The winners were never paid their prizes, nor were any of the technical crew ever paid. The hosting fee for Miss Tourism of the Millennium was also apparently never paid, and over US$250,000 in sponsorship money collected from local sponsors on instructions of Mohamouda Ahmed Gaas the Chairman of the fund-raising committee disappeared from the account. Several contestants were never reimbursed for their travel expenses to Ethiopia as promised by Mohamouda Ahmed Gaas.

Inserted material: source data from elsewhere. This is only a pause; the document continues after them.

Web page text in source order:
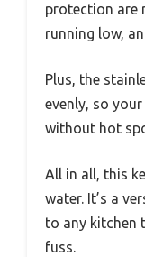
protection are
running low,
Plus, the
evenly, so
without hot
All in all, this
water. It’s a
to any kitchen
fuss.
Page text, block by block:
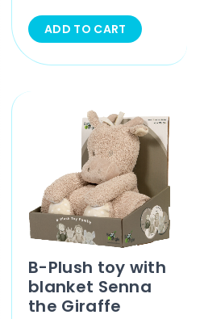
ADD TO CART
B-Plush toy with
blanket Senna
the Giraffe
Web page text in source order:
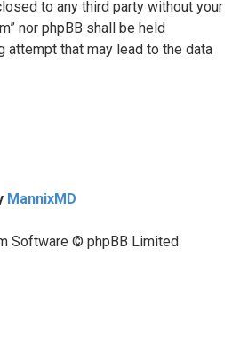
to any third party without your
nor phpBB shall be held
attempt that may lead to the data
MannixMD
Software © phpBB Limited
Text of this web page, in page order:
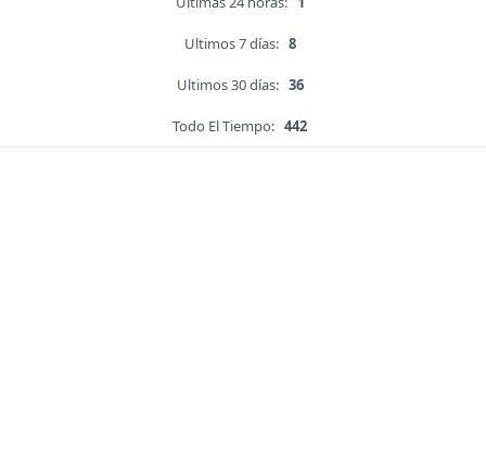
Ultimos 7 días: 8
Ultimos 30 días: 36
Todo El Tiempo: 442
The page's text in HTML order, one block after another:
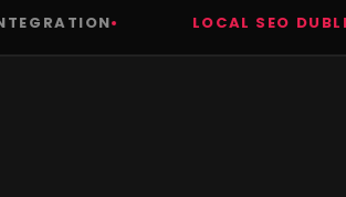
LOCAL SEO DUBLIN
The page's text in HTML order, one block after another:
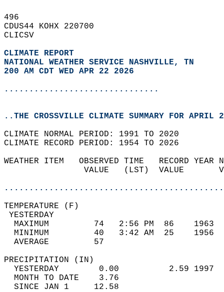
496
CDUS44 KOHX 220700
CLICSV
CLIMATE REPORT
NATIONAL WEATHER SERVICE NASHVILLE, TN
200 AM CDT WED APR 22 2026
...............................
..THE CROSSVILLE CLIMATE SUMMARY FOR APRIL
CLIMATE NORMAL PERIOD: 1991 TO 2020
CLIMATE RECORD PERIOD: 1954 TO 2026
WEATHER ITEM   OBSERVED TIME
VALUE   (LST)
MAXIMUM         74   2:56 PM
MINIMUM         40   3:42 AM
AVERAGE         57
YESTERDAY        0.00
MONTH TO DATE    3.76
SINCE JAN 1     12.58
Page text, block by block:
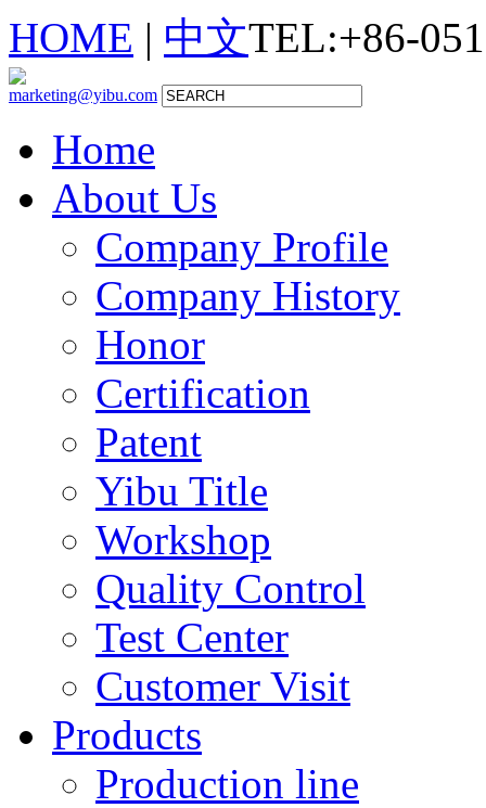
HOME | 中文TEL:+86-
marketing@yibu.com
Home
About Us
Company Profile
Company History
Honor
Certification
Patent
Yibu Title
Workshop
Quality Control
Test Center
Customer Visit
Products
Production line
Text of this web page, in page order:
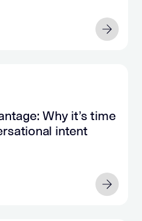
Why it’s time
intent
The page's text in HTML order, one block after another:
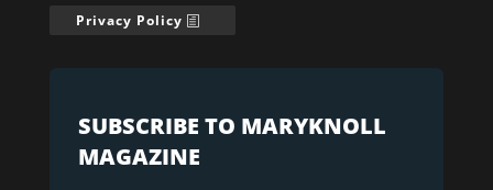
Privacy Policy
SUBSCRIBE TO MARYKNOLL
MAGAZINE
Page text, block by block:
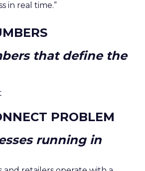
in real time.”
that define the
PROBLEM
running in
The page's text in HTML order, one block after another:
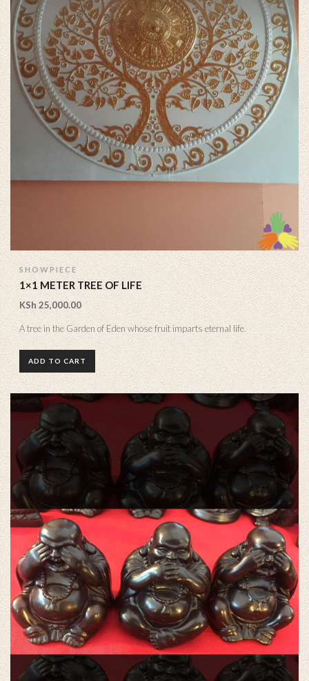
SHOWPIECE
1×1 METER TREE OF LIFE
KSh25,000.00
A tree in the Garden of Eden whose fruit imparts eternal life.
ADD TO CART
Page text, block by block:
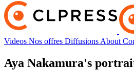
Videos Nos offres Diffusions About
Aya Nakamura's
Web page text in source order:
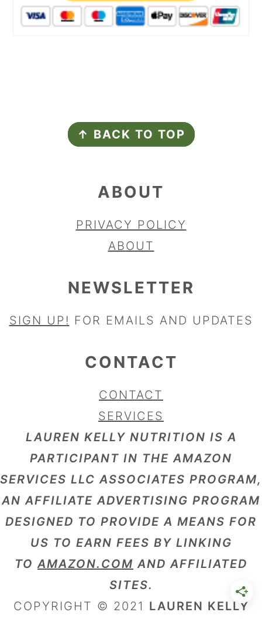
FOOTER
↑ BACK TO TOP
ABOUT
PRIVACY POLICY
ABOUT
NEWSLETTER
SIGN UP! FOR EMAILS AND UPDATES
CONTACT
CONTACT
SERVICES
LAUREN KELLY NUTRITION IS A
PARTICIPANT IN THE AMAZON
SERVICES LLC ASSOCIATES PROGRAM,
AN AFFILIATE ADVERTISING PROGRAM
DESIGNED TO PROVIDE A MEANS FOR
US TO EARN FEES BY LINKING
TO AMAZON.COM AND AFFILIATED
SITES.
COPYRIGHT © 2021 LAUREN KELLY
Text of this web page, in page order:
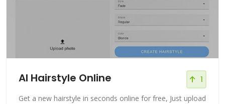
AI Hairstyle Online 1
Get a new hairstyle in seconds online for free, Just upload
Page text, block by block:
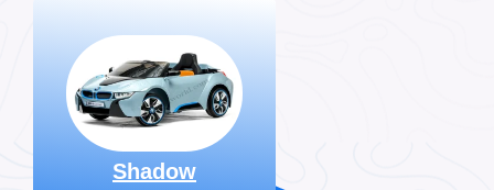
Shadow
utilize various
shadows, like drop
shadows. Available
for just $0.30 per
image.
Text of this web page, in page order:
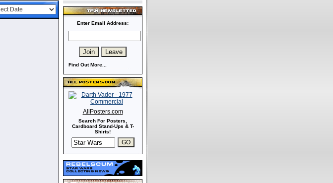
Enter Email Address:
Find Out More...
AllPosters.com
Search For Posters,
Cardboard Stand-Ups & T-
Shirts!

After two years of diplomatic negotiations with the Ministry and the Ethiopian Ambassador to the UK Ambassador Berhanu Kebede, in December 2009 in an unprecedented and landmark legal action, the company commenced formal legal action in the Royal Courts of Justice to recover the missing money and for breach of contract against the Ministry and Mohamouda Ahmed Gaas. In the High Court of Justice, Queens Bench Division, seeking a total payment of US$1,022,810.52, comprising US$488.500.00 principal debt and US$543,310.52 interest and late fees.

Since 2007, Miss Tourism of the Millennium pageant has not been hosted in Ethiopia. Instead Ethiopia and the Ministry face an international cultural boycott by all the top International pageant organisations.

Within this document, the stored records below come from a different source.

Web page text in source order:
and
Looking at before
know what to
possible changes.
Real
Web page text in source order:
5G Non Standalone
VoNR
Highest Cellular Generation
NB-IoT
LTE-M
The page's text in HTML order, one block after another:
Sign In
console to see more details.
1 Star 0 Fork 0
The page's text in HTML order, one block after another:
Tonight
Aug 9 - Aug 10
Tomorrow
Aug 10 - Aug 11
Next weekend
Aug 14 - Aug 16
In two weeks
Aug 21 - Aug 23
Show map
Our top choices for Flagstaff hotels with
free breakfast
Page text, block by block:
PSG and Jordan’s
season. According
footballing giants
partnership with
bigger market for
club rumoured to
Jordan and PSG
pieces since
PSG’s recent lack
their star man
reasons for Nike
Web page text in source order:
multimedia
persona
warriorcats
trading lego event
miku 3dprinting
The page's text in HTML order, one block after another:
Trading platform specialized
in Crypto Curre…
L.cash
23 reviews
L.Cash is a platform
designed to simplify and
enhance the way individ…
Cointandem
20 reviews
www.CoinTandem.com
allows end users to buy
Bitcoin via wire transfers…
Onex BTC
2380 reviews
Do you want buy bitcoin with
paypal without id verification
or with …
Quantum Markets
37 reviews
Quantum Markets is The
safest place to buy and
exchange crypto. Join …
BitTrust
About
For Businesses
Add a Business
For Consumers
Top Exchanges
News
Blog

In 2010, the Ministry of Culture and Tourism was one more at the center of a controversial Beauty pageant called Miss Ethiopia 2010.

The Ministry officials Mohamed Dirir, and Mohamouda Ahmed Gaas were fully involved and sanctioned the pageant in their official capacities, the pageant which postponed many times saw the eventual winner promised lavish prizes of a car, and cash awards for the runners up, plus participation in international pageants.

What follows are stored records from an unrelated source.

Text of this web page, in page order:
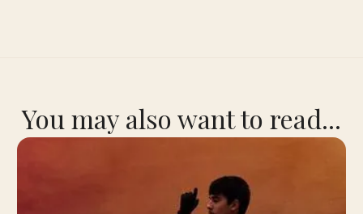
You may also want to read...
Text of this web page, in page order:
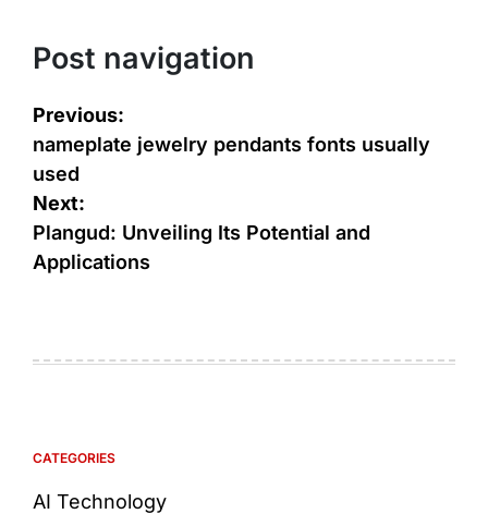
Post navigation
Previous:
nameplate jewelry pendants fonts usually
used
Next:
Plangud: Unveiling Its Potential and
Applications
CATEGORIES
AI Technology
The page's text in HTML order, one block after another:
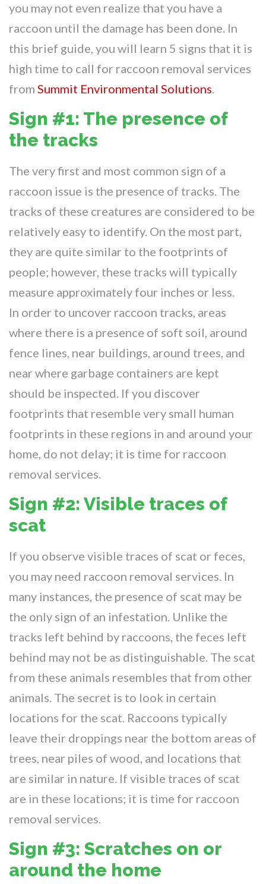
you may not even realize that you have a
raccoon until the damage has been done. In
this brief guide, you will learn 5 signs that it is
high time to call for raccoon removal services
from Summit Environmental Solutions.
Sign #1: The presence of
the tracks
The very first and most common sign of a
raccoon issue is the presence of tracks. The
tracks of these creatures are considered to be
relatively easy to identify. On the most part,
they are quite similar to the footprints of
people; however, these tracks will typically
measure approximately four inches or less.
In order to uncover raccoon tracks, areas
where there is a presence of soft soil, around
fence lines, near buildings, around trees, and
near where garbage containers are kept
should be inspected. If you discover
footprints that resemble very small human
footprints in these regions in and around your
home, do not delay; it is time for raccoon
removal services.
Sign #2: Visible traces of
scat
If you observe visible traces of scat or feces,
you may need raccoon removal services. In
many instances, the presence of scat may be
the only sign of an infestation. Unlike the
tracks left behind by raccoons, the feces left
behind may not be as distinguishable. The scat
from these animals resembles that from other
animals. The secret is to look in certain
locations for the scat. Raccoons typically
leave their droppings near the bottom areas of
trees, near piles of wood, and locations that
are similar in nature. If visible traces of scat
are in these locations; it is time for raccoon
removal services.
Sign #3: Scratches on or
around the home
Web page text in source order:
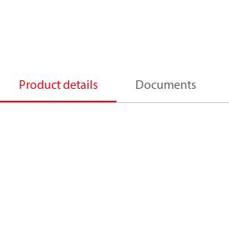
Product details Documents
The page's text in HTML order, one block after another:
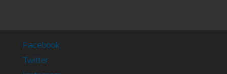
Facebook
Twitter
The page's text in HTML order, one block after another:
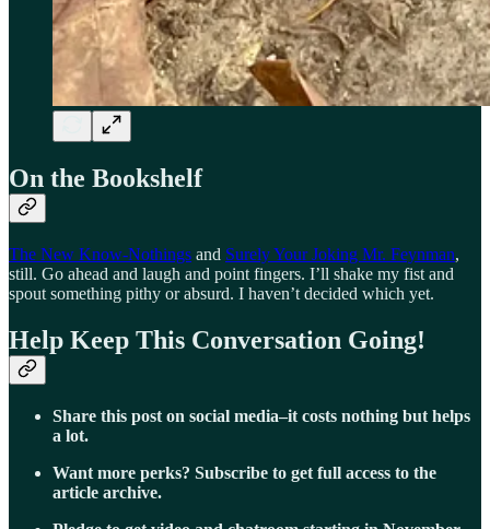
On the Bookshelf
The New Know-Nothings and Surely Your Joking Mr. Feynman,
still. Go ahead and laugh and point fingers. I’ll shake my fist and
spout something pithy or absurd. I haven’t decided which yet.
Help Keep This Conversation Going!
Share this post on social media–it costs nothing but helps
a lot.
Want more perks? Subscribe to get full access to the
article archive.
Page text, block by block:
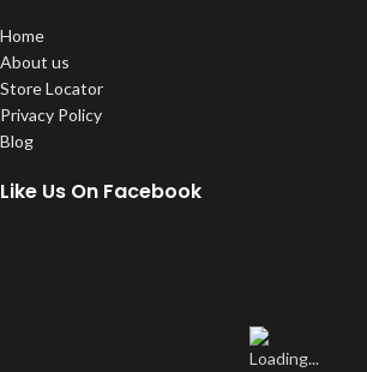
Home
About us
Store Locator
Privacy Policy
Blog
Like Us On Facebook

It later emerged that Murad Mohammed the director of this version of Miss Ethiopia did not have any formal legally binding contract from the sponsor to provide any car to the winner, the pageants he also claimed to be sending the winners to did not recognize his claims as he did not hold any franchises rights to the pageants, and to date none of the girls from Miss Ethiopia 2010 have attended any of the International pageants he claimed they would, nor did they get their cash awards.

State run Ethiopian Television also made a documentary about this controversial pageant titled Ethiopian beauty contest that went wrong, available and posted on YouTube, in which unusual in a country like Ethiopia, contestants, former queens and models openly criticized the Minister Mohamed Dirir, and state Minister Mohamouda Ahmed Gaas and the Ministry of Culture and Tourism for once again modeling in beauty pageants, and this time going as far as supporting a known con man, who had previously cheated so many people, and had no track record in the pageant industry, instead of focusing on promoting tourism which is their core objective and mandate.